[[ Entries supplied, beginning ]]

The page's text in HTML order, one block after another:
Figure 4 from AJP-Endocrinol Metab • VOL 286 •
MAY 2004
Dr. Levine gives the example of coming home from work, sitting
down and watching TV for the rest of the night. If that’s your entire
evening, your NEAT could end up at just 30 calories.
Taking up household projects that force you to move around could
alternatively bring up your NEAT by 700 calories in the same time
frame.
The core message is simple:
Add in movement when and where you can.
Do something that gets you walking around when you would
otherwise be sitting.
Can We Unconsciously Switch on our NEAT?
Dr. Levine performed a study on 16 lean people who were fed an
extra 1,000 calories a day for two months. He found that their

[[ Entries supplied, end ]]

Write out the lines of the records exactly, starting at the one holding "Can We Unconsciously Switch on our NEAT?" and ending with the last line, and include no others.

• Expected answer:
Can We Unconsciously Switch on our NEAT?
Dr. Levine performed a study on 16 lean people who were fed an
extra 1,000 calories a day for two months. He found that their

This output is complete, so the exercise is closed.